The velocity of an object is found to be 𝑣(𝑡) = 12√𝑡 + 4 meters per second at time 𝑡
seconds. If at time 𝑡 = 1 seconds, the object is located at position 𝑠(1) = 1 meters, find the
position of the object at time 𝑡 = 4 seconds.
s(t) = 8t^(3/2) + 4t + c
use s(1) = 1 to find c
then find s(4)
yes, C = -11, but you do play fast and loose with those = signs ...
To find C, I can do this right?
y=8t^(3/2) + 4t + C = 1 = 8(1^(3/2)) + 4(1) + C = -11
To find the position of the object at time t = 4 seconds, we need to integrate the velocity function over the time interval [1, 4].
The given velocity function is:
v(t) = 12√t + 4
To integrate the velocity function, we will use the power rule of integration, which states that the integral of x^n with respect to x is (1/(n+1)) * x^(n+1) + C, where C is the constant of integration.
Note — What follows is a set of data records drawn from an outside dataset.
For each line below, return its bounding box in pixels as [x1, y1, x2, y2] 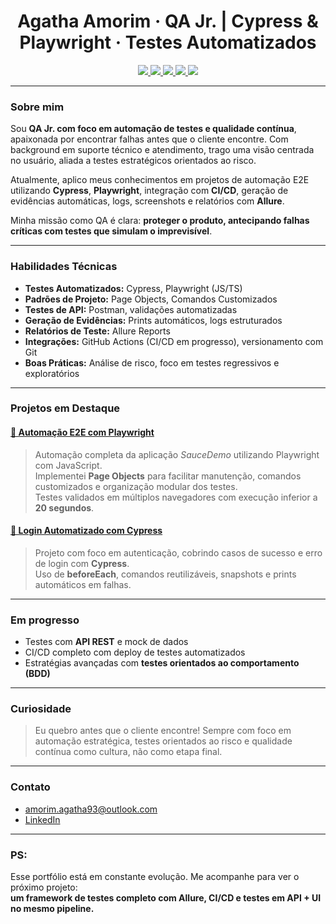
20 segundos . [34, 501, 95, 514]
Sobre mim [10, 100, 65, 114]
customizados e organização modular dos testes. [34, 480, 238, 492]
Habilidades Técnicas [10, 260, 118, 274]
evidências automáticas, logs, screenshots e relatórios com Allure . [10, 195, 285, 207]
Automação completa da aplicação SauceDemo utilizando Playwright [34, 448, 320, 460]
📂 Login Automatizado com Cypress [10, 525, 163, 537]
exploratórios [24, 367, 80, 379]
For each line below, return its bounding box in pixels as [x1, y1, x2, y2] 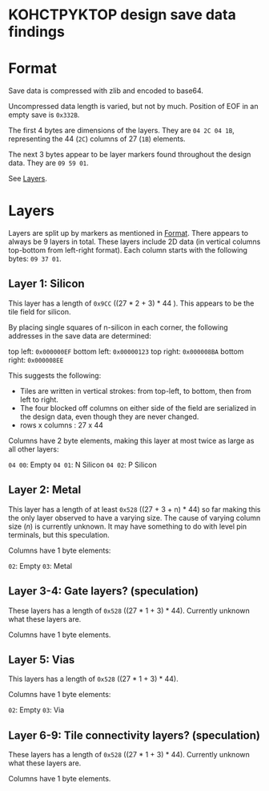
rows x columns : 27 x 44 [19, 420, 104, 430]
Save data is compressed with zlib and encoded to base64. [8, 86, 204, 95]
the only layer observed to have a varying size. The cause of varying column [8, 513, 261, 522]
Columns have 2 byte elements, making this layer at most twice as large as [8, 436, 255, 445]
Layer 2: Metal [8, 483, 82, 497]
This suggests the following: [8, 371, 102, 380]
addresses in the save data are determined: [8, 331, 152, 340]
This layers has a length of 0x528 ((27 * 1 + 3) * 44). [8, 674, 179, 684]
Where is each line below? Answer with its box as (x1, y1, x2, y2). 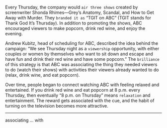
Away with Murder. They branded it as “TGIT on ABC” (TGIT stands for (5, 15, 152, 20)
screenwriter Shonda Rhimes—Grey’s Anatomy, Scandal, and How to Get (5, 9, 154, 15)
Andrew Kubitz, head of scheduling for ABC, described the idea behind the (5, 40, 158, 46)
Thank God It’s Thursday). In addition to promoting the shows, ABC (5, 20, 143, 26)
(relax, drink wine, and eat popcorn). (5, 72, 80, 78)
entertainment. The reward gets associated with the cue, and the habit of (5, 98, 155, 104)
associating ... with (5, 117, 44, 123)
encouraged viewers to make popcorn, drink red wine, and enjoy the (5, 25, 146, 31)
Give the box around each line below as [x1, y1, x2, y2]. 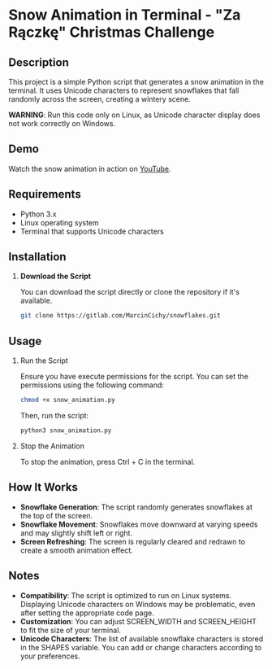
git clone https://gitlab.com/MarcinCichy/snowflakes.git [19, 312, 221, 320]
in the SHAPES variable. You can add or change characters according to [19, 642, 262, 652]
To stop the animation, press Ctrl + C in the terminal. [19, 457, 196, 466]
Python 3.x [19, 209, 57, 219]
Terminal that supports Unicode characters [19, 226, 164, 236]
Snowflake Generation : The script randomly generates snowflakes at [19, 502, 253, 512]
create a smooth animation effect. [19, 545, 134, 555]
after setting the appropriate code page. [19, 608, 154, 618]
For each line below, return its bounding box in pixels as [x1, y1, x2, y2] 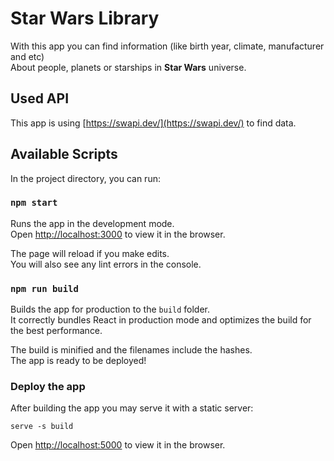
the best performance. [10, 325, 103, 337]
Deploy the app [10, 380, 86, 394]
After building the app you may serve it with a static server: [10, 402, 254, 414]
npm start [10, 197, 58, 209]
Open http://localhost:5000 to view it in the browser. [10, 439, 226, 451]
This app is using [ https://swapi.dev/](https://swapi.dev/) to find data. [10, 117, 297, 129]
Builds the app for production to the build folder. [10, 303, 211, 316]
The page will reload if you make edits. [10, 247, 170, 259]
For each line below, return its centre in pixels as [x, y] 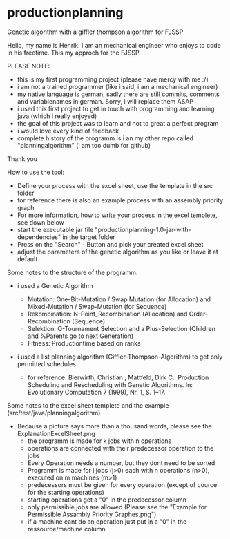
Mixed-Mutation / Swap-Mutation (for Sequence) [97, 306]
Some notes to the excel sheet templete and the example [88, 405]
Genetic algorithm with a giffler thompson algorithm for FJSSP [95, 32]
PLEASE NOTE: [29, 66]
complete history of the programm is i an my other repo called [105, 138]
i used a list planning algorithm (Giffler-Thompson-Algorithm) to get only [120, 357]
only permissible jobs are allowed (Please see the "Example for [117, 507]
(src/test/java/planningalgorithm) [54, 413]
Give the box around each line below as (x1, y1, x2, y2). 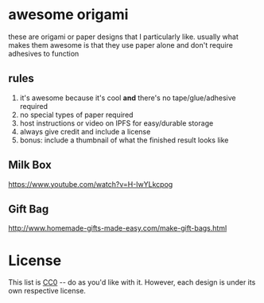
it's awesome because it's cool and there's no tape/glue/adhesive (19, 93, 236, 103)
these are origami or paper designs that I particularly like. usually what (8, 32, 239, 41)
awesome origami (8, 6, 129, 24)
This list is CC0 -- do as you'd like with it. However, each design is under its (8, 278, 256, 287)
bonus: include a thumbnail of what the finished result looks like (19, 135, 229, 145)
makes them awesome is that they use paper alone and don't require (8, 40, 233, 49)
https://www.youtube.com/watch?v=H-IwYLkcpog (8, 179, 173, 188)
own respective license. (8, 286, 86, 296)
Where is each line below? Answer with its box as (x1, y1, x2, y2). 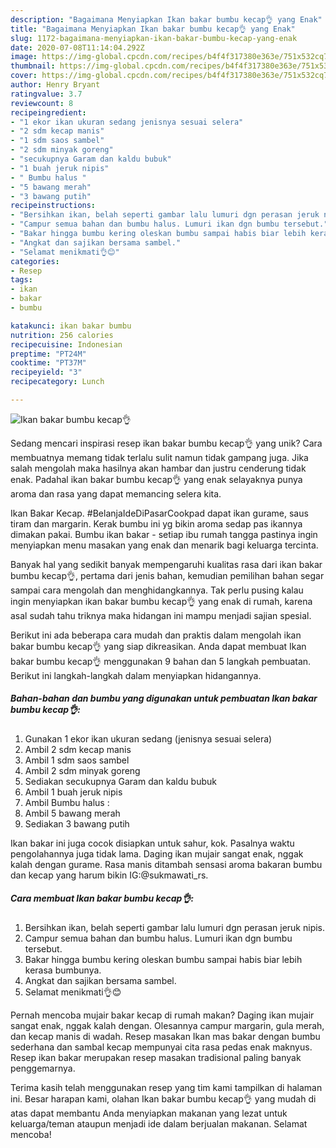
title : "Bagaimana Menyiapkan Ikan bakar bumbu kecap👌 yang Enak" (10, 24, 296, 34)
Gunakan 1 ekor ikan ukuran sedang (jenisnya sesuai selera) (24, 732, 273, 745)
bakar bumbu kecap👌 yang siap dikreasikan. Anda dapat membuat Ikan (10, 640, 307, 652)
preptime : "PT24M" (10, 349, 87, 359)
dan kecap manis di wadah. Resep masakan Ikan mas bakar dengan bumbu (10, 1030, 321, 1042)
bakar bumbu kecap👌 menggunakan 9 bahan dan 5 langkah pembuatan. (10, 655, 312, 667)
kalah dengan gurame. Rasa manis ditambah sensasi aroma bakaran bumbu (10, 858, 323, 870)
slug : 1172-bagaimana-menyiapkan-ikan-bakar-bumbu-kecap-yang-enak (10, 33, 298, 43)
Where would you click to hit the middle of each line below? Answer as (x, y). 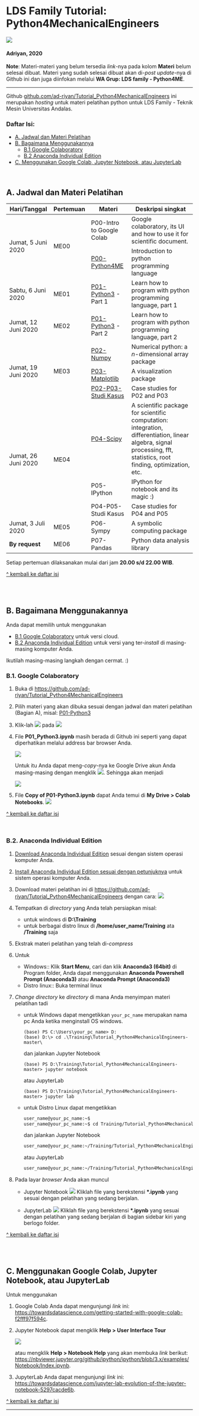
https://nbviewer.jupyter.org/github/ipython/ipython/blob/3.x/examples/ (102, 1359)
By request (25, 544)
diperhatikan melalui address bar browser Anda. (73, 743)
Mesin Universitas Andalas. (39, 109)
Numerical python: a (159, 347)
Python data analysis (160, 540)
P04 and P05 (150, 514)
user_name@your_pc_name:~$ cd (61, 1124)
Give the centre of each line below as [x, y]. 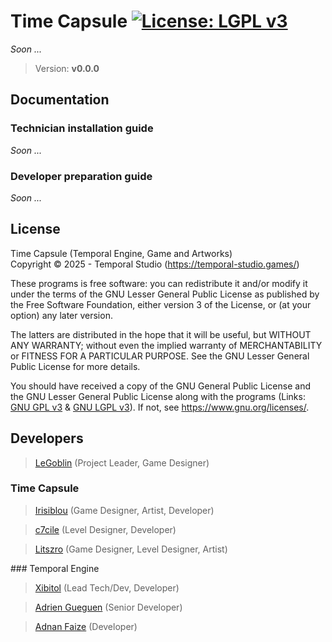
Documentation [60, 100]
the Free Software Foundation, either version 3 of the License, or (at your [161, 304]
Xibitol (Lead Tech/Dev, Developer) [107, 587]
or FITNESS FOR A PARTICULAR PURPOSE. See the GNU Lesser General [160, 356]
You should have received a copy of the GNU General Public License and [160, 386]
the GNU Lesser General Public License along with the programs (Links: [158, 396]
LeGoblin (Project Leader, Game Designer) [122, 462]
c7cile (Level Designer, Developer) [105, 529]
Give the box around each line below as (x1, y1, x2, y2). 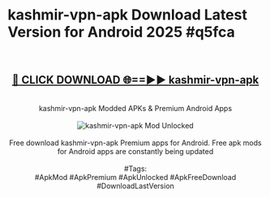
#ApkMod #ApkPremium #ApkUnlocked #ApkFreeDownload (34, 172, 237, 182)
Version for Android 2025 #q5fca (7, 23, 236, 41)
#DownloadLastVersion (96, 181, 175, 191)
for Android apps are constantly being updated (57, 146, 214, 156)
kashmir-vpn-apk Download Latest (7, 6, 248, 24)
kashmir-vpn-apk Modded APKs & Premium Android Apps (38, 103, 233, 113)
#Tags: (123, 164, 148, 173)
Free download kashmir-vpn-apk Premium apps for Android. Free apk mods (9, 138, 262, 148)
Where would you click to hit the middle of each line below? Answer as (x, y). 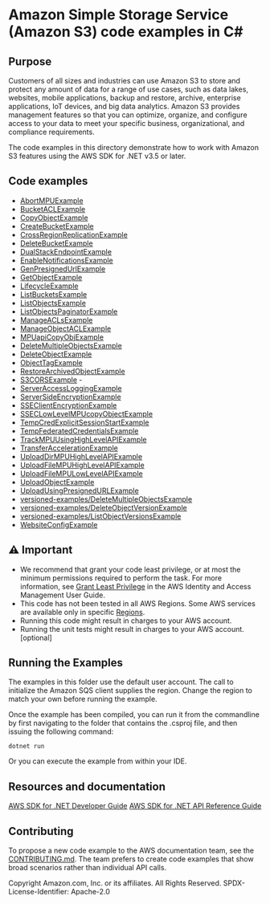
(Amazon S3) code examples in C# (126, 32)
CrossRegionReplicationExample (74, 234)
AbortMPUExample (51, 200)
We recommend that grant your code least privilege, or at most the (130, 569)
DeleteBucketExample (57, 243)
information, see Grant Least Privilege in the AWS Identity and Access (135, 586)
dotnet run (27, 747)
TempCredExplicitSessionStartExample (84, 422)
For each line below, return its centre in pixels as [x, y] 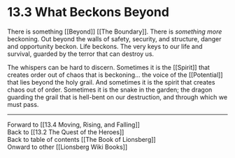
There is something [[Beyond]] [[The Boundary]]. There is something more [115, 31]
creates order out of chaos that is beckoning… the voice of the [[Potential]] [115, 75]
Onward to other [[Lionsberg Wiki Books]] [67, 147]
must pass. [23, 104]
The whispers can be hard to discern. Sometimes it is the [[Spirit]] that [108, 67]
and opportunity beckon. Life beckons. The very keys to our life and [105, 46]
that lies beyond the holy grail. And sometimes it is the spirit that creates [111, 82]
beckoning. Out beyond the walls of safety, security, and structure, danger [114, 38]
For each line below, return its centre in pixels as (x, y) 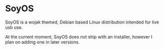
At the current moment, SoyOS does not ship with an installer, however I (79, 37)
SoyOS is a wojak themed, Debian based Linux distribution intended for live (82, 22)
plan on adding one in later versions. (42, 42)
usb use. (14, 27)
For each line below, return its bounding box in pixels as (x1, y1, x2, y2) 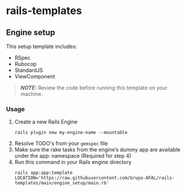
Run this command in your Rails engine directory (14, 159, 132, 166)
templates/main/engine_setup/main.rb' (14, 180, 109, 186)
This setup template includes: (6, 43, 77, 50)
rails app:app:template (14, 170, 73, 176)
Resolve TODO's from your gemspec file (14, 140, 108, 147)
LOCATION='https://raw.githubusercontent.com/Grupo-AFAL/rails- (14, 175, 175, 181)
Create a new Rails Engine (14, 118, 78, 125)
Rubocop (14, 60, 37, 67)
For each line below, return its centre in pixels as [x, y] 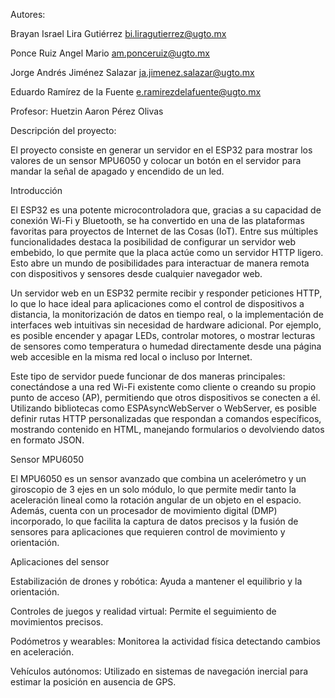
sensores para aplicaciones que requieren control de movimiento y [148, 532]
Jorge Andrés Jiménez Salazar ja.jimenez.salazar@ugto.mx [132, 72]
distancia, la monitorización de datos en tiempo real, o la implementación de [167, 314]
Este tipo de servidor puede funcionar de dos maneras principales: [148, 376]
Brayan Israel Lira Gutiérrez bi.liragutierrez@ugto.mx [118, 33]
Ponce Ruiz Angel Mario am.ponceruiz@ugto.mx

Integrating v(t) with respect to t:
∫v(t) dt = ∫(12√t + 4) dt
Applying the power rule:
= (12/2) * (√t)^2 + 4t + C
= 6t + 4t + C
= 10t + C
Now, we need to evaluate the integral with the given endpoints: t = 1 and t = 4.
Evaluating at t = 4:
s(4) = 10(4) + C
To find the constant of integration (C), we can use the given information that the object is located at position s(1) = 1 meter at time t = 1 second. Plugging in these values into the position function s(t), we get:
s(1) = 10(1) + C
1 = 10 + C
C = -9
Now, plugging in the value of C into the position function:
s(4) = 10(4) + (-9)
Calculating:
s(4) = 40 - 9
s(4) = 31 meters
Therefore, the position of the object at time t = 4 seconds is 31 meters.